Im Laufe der Podiumsdiskussion wurde heiß diskutiert, wie denn das eBook der Zukunft aussehen wird.
Eine Vielzahl der heutigen eBooks tendieren dazu, das „normale“ Buch um enhanced Content, wie ein Interview mit dem Autor, Karten von Orten, wo die Geschichte spielt oder sonstige Features anzureichern. Meist erweckt der enhanced Content jedoch den Eindruck, dass er einzig dazu dient den Preis, der sich meist immer noch am regulären Buchpreis orientiert, zu rechtfertigen.
Bemängelt wurde auch, dass eBooks trotz zusätzlichem Content sogenannte geschlossene Systeme sind. D.h. ich kann nur innerhalb das eBooks agieren und meist nicht auf andere Plattformen, wie Social Media Plattformen, wie Facebook oder Twitter, wechseln, um mit meinen
Freunden das Buch zu diskutieren.
Aus diesem Grund hat Jürgen Neffe, den sogenannten Libroid
entwickelt. Die Oberfläche des Libroid ist dreigeteilt und der
Nutzer kann innerhalb dieser drei Ebenen frei navigieren.

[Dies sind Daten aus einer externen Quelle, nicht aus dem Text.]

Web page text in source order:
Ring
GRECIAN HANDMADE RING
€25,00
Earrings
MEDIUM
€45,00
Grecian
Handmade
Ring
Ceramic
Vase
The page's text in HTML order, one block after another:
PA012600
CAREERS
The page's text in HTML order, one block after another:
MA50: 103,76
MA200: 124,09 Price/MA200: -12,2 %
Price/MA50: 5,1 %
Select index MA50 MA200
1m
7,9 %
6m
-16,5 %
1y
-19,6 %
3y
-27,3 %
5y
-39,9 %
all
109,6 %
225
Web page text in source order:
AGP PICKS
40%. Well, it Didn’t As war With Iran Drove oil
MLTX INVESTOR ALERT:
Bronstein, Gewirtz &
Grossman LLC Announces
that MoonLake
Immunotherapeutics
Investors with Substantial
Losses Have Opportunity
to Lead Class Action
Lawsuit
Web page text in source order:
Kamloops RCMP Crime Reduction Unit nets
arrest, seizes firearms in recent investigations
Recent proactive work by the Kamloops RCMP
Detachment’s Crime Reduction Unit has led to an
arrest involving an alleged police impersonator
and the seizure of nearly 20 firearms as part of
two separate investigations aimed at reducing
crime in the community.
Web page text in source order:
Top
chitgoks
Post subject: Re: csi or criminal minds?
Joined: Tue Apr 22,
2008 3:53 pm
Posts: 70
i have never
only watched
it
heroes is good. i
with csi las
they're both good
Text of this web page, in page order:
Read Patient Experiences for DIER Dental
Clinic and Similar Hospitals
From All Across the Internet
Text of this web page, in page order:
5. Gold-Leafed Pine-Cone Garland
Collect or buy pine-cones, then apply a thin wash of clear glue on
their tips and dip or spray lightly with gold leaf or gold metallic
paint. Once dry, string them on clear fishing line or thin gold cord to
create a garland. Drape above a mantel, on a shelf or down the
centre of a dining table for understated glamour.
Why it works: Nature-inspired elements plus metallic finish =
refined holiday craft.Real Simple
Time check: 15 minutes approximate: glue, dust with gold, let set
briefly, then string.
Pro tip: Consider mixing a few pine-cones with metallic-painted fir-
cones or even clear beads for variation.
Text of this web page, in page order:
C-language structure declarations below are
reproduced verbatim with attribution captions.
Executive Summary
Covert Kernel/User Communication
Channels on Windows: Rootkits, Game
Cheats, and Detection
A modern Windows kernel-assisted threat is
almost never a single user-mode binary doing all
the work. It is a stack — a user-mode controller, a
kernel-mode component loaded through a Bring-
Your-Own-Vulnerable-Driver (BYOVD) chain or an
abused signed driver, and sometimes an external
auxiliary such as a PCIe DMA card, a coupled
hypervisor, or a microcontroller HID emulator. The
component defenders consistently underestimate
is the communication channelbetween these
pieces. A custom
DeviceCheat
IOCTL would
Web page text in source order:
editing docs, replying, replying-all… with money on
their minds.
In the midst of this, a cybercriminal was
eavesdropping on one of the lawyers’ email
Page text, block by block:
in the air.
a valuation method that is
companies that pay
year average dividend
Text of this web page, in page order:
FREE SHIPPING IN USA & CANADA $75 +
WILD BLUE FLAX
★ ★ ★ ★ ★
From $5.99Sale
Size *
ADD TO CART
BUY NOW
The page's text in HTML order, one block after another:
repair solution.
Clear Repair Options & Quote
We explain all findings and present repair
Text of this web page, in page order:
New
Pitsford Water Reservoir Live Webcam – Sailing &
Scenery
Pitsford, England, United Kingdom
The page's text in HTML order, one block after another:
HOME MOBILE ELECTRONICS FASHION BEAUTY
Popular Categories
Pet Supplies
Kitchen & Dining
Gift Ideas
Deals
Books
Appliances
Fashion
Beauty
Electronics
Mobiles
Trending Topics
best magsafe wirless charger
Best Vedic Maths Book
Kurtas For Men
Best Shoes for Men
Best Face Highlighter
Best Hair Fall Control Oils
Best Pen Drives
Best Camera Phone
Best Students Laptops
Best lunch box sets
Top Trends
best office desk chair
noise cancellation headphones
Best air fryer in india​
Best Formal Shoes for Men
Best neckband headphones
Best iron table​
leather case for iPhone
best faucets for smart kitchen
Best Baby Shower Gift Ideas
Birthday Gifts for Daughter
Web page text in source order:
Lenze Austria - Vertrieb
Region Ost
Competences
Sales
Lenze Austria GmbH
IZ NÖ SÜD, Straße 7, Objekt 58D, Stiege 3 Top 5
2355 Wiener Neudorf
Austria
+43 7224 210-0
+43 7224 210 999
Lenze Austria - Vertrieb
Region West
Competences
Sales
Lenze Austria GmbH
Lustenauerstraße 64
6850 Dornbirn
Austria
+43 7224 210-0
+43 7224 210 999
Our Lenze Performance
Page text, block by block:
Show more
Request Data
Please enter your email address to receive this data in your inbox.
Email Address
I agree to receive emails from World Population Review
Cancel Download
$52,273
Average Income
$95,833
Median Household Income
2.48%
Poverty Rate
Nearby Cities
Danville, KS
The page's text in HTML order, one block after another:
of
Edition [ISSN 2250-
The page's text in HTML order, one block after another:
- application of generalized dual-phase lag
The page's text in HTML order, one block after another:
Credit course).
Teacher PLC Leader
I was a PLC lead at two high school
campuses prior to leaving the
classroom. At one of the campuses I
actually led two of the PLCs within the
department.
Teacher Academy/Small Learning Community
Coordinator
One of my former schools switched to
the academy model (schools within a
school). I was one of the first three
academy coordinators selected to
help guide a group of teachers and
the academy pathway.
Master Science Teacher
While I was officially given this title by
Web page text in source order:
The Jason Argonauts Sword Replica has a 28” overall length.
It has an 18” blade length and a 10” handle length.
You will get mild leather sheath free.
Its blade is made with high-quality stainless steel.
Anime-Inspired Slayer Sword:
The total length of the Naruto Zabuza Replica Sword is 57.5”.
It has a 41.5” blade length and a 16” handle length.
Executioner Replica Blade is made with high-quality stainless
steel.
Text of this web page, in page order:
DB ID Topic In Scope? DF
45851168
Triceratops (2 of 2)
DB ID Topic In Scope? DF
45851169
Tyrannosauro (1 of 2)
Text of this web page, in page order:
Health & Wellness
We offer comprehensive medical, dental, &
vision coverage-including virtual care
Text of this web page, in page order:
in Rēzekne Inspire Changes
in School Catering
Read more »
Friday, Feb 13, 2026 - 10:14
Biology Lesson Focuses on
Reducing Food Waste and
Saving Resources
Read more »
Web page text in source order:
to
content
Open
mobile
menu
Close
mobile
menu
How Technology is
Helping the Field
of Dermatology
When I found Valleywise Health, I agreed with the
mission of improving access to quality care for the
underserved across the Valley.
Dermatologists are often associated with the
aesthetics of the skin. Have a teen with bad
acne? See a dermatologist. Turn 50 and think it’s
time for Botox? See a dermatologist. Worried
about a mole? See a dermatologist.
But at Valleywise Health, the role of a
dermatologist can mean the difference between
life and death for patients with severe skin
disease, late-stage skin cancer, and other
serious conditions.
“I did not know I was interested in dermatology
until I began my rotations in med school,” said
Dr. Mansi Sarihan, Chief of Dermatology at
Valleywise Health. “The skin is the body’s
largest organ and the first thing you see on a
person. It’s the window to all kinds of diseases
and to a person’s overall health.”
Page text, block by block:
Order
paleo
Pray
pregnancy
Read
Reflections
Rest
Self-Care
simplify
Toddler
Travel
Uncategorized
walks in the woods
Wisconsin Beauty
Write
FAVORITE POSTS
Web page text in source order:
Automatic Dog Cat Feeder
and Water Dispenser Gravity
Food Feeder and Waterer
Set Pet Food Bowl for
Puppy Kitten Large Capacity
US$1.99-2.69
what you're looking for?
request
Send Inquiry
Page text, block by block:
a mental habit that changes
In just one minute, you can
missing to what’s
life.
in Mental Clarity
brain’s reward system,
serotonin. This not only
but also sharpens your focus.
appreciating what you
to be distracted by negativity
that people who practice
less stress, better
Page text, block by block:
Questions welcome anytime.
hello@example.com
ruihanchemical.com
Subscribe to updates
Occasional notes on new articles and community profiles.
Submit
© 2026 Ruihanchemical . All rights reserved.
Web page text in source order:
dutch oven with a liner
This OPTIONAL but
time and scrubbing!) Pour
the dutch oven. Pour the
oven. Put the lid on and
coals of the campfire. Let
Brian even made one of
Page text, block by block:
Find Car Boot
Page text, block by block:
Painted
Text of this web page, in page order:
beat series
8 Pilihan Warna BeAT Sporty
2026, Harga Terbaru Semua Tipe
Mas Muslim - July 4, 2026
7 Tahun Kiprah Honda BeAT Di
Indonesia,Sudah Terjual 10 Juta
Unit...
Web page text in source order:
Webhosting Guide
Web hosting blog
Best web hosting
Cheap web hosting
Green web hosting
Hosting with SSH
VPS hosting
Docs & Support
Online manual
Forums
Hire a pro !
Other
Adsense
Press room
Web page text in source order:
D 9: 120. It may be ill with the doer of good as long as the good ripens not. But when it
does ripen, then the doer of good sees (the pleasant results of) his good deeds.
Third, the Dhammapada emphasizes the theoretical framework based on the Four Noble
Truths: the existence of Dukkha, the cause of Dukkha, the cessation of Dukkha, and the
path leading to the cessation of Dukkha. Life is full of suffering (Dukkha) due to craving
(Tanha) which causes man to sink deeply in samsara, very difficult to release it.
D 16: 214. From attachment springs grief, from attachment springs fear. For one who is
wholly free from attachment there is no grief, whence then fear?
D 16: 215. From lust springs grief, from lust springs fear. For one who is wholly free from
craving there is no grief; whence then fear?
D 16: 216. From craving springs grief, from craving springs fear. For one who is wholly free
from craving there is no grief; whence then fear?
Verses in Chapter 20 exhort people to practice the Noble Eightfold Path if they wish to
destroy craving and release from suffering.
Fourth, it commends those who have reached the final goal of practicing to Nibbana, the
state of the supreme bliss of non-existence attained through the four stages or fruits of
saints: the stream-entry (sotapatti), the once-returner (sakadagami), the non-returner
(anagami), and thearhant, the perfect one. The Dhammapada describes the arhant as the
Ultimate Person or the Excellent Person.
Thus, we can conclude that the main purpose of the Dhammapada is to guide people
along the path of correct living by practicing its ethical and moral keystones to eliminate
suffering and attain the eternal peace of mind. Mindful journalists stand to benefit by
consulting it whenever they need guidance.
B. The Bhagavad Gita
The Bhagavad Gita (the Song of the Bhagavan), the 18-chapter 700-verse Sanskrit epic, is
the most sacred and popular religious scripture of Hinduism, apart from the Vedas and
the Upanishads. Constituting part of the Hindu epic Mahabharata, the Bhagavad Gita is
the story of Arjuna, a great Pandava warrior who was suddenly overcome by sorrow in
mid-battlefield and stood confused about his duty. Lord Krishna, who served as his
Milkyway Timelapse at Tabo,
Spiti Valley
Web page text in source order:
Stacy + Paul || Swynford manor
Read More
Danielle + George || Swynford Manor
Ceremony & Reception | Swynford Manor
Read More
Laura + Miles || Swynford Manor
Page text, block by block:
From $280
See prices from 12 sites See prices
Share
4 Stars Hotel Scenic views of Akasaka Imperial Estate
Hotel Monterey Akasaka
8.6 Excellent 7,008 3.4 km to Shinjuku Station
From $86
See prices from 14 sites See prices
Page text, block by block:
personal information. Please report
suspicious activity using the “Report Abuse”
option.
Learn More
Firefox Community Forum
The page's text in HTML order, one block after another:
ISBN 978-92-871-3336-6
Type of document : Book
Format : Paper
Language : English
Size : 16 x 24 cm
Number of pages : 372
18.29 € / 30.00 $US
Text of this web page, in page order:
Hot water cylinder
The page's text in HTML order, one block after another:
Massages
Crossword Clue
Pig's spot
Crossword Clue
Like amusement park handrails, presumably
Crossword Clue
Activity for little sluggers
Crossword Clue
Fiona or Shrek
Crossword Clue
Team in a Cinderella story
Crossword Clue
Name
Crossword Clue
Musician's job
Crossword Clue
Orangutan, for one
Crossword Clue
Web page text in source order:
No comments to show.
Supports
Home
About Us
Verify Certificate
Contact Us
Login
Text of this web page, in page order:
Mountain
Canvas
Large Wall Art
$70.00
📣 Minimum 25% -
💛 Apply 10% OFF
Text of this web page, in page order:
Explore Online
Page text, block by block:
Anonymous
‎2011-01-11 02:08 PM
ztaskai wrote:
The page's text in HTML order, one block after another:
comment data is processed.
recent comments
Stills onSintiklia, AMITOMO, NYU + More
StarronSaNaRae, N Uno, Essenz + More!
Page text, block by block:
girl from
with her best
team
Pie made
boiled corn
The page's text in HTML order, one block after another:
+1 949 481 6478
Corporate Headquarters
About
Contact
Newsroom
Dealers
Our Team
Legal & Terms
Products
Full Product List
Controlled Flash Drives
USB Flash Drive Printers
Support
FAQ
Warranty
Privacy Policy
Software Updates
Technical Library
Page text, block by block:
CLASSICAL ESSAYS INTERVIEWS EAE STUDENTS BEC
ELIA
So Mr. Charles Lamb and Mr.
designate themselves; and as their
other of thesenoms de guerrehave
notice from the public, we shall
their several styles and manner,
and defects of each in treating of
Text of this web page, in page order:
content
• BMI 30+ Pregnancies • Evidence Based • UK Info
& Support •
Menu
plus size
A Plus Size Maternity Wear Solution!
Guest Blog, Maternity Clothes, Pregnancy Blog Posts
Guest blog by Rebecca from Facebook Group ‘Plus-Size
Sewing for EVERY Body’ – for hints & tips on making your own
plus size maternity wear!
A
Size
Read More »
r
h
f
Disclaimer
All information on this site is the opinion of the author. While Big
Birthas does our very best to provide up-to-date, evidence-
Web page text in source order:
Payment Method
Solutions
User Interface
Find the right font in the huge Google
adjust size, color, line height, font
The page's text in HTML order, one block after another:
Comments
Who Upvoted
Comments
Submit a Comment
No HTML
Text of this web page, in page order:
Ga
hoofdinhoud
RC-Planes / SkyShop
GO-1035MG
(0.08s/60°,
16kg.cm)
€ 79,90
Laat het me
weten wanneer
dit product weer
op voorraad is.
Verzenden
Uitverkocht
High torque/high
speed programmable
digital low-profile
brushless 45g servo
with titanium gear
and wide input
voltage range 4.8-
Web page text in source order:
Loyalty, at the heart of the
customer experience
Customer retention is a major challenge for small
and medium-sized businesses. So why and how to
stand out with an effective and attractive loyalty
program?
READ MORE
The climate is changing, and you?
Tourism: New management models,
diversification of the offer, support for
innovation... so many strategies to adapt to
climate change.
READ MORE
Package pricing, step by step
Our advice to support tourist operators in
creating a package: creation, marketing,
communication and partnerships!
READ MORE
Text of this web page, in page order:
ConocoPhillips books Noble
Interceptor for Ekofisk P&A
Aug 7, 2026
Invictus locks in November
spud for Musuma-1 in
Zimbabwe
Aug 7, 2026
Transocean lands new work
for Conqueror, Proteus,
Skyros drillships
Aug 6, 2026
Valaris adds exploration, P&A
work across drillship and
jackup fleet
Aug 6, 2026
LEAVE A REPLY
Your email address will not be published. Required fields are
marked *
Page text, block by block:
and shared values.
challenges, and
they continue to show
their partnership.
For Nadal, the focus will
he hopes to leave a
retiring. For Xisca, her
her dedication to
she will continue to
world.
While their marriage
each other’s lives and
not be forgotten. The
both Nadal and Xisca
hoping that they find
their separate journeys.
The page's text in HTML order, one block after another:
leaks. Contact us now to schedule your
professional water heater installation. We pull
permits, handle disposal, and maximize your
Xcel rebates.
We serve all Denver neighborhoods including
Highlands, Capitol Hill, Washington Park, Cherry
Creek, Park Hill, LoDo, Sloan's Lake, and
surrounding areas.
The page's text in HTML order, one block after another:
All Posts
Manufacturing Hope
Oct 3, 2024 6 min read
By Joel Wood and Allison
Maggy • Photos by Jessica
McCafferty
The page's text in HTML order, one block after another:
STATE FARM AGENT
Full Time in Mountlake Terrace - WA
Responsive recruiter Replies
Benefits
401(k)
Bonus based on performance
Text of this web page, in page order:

In der Mitte wird der Buchtext dargestellt. Dort sind entsprechend
Stellen gehighlighted, wenn dazu zusätzlicher Content vorhanden
ist, wie z.B. Fotos, die mit Erklärungen links dargestellt werden.
Rechts finden sich dann Kommentare von Freunden, Ausschnitte
aus Artikeln aus dem Web, Links zu weiterführenden Infos usw.
Des weiteren kann der Libroid, der auf dem iPad läuft, auf das
Adressbuch des Nutzers zugreifen und der Leser kann während
des Lesens Nachrichten und Kommentare zum Buch direkt an Freunde schicken.
Unten findest ihr ein Video, in dem der Libroid ein wenig erklärt wird.
Ich bin gespannt, ob sich diese Anwendung durchsetzen wird.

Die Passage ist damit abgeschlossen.